[Recorded data]

◇ ◇ ◇

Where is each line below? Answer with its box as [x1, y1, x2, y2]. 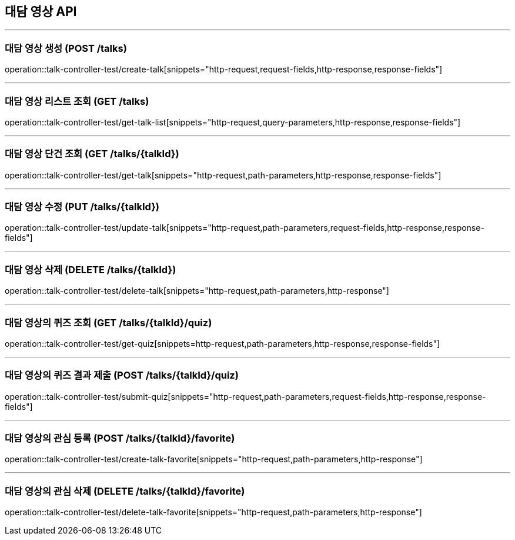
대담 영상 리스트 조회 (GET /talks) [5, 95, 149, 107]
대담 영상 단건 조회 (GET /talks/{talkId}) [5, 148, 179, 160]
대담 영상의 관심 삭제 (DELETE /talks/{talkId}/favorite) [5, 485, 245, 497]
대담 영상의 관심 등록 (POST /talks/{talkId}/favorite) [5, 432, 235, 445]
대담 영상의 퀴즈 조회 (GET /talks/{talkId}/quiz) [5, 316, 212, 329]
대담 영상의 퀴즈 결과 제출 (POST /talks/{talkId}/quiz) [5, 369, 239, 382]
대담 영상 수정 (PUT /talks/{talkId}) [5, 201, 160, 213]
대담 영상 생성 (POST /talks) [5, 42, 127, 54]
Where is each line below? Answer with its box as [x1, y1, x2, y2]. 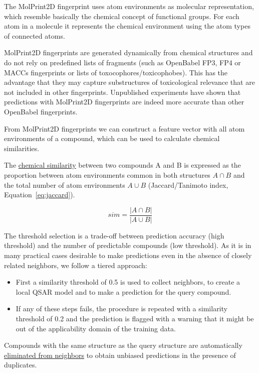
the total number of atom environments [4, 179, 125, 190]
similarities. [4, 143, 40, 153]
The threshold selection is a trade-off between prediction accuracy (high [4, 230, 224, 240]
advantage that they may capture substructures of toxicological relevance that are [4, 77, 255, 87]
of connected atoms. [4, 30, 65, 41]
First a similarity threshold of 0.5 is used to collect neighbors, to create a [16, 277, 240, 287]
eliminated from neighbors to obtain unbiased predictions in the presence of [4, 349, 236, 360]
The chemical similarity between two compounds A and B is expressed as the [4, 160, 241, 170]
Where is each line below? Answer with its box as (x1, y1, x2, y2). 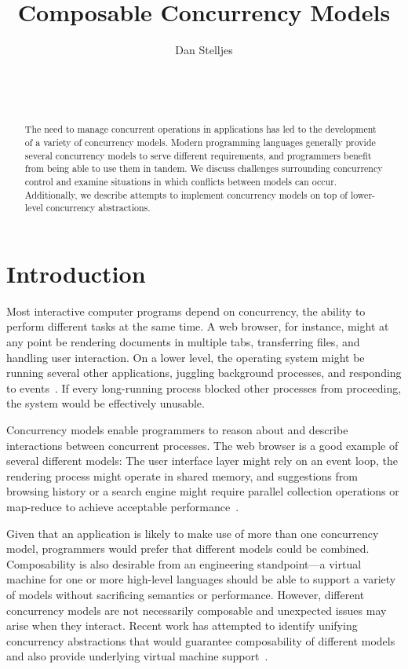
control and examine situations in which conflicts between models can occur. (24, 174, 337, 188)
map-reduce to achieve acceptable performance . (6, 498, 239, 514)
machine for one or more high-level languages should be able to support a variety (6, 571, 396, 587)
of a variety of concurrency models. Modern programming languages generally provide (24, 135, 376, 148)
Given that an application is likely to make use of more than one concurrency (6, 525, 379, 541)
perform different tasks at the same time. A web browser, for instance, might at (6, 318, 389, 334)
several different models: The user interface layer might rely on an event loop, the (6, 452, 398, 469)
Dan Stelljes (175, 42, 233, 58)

◇ ◇ ◇

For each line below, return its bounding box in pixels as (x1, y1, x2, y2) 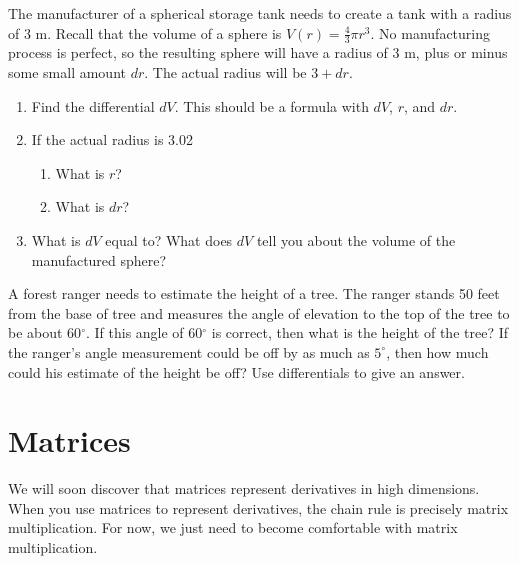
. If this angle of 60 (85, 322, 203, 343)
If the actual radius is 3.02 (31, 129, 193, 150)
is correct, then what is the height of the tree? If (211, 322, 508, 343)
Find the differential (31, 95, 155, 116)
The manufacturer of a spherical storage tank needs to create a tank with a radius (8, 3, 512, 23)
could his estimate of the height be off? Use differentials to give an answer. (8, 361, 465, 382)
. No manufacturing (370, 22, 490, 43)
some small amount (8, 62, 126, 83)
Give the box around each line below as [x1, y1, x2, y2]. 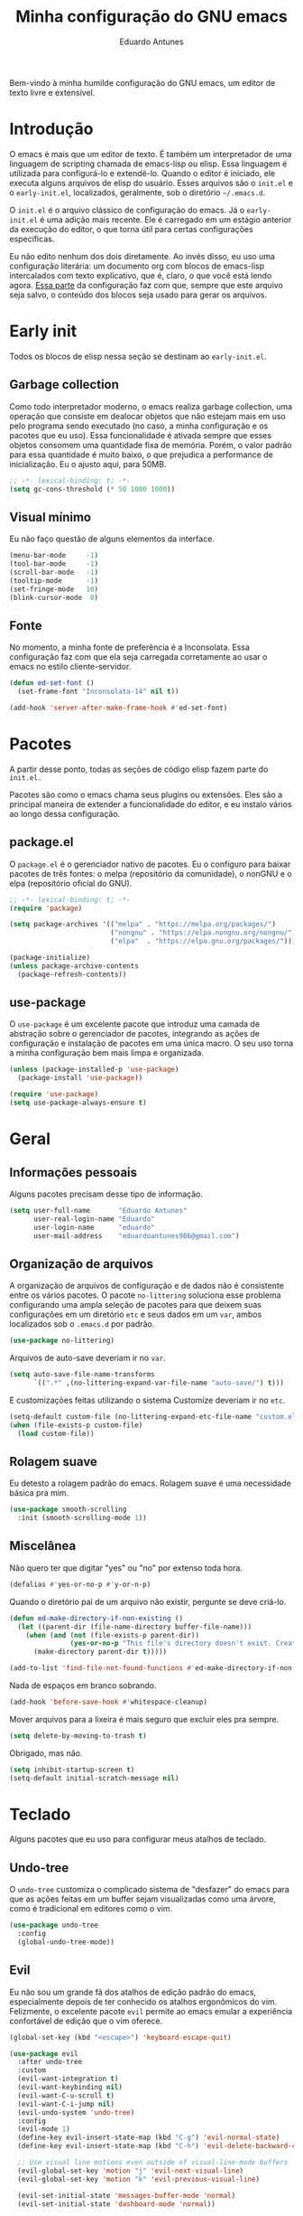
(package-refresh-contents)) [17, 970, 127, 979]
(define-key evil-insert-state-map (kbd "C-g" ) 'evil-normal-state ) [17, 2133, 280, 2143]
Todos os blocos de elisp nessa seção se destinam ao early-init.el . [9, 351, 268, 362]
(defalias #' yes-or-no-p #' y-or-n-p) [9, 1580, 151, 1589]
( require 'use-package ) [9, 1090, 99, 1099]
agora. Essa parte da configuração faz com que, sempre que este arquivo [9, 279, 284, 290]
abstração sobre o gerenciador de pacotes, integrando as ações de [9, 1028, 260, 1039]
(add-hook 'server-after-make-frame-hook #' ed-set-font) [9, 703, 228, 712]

◇ ◇ ◇

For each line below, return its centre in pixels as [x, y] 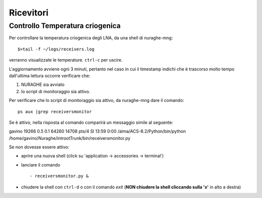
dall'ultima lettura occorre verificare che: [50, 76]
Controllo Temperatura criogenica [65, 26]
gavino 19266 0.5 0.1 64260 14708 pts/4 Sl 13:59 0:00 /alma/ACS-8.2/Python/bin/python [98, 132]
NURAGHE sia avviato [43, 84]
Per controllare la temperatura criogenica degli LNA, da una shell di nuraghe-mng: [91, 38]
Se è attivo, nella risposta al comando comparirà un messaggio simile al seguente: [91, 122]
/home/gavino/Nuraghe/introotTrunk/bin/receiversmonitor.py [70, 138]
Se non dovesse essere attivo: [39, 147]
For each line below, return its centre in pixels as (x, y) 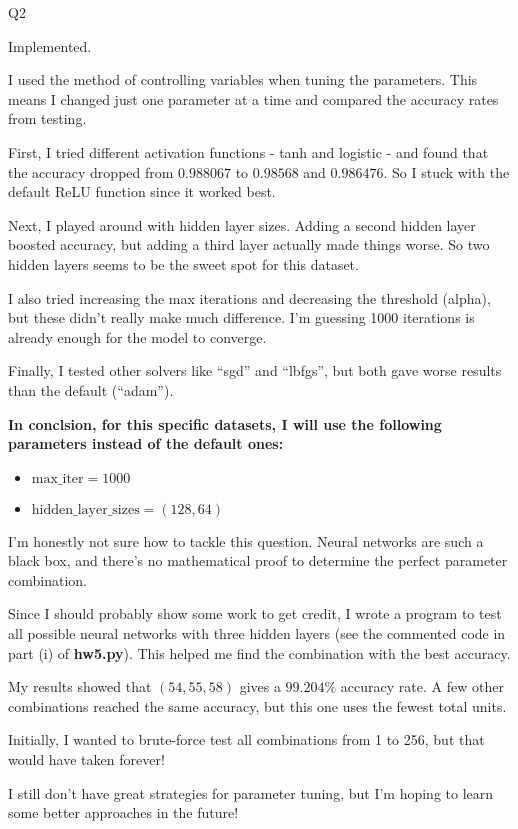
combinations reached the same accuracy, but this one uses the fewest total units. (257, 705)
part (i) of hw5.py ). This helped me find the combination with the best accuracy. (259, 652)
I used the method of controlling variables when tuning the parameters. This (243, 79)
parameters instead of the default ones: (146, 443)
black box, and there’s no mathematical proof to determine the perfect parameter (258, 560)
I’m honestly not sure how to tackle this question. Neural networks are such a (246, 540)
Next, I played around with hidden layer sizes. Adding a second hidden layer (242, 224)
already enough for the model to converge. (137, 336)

◇ ◇ ◇

▶ [Directions for this task] Look through the entries above and quote exactly the lines from the line with "parameters instead of" to the line with "already enough for", counting both of those lines.

▶ [The completed task]
parameters instead of the default ones: (146, 443)
black box, and there’s no mathematical proof to determine the perfect parameter (258, 560)
I’m honestly not sure how to tackle this question. Neural networks are such a (246, 540)
Next, I played around with hidden layer sizes. Adding a second hidden layer (242, 224)
already enough for the model to converge. (137, 336)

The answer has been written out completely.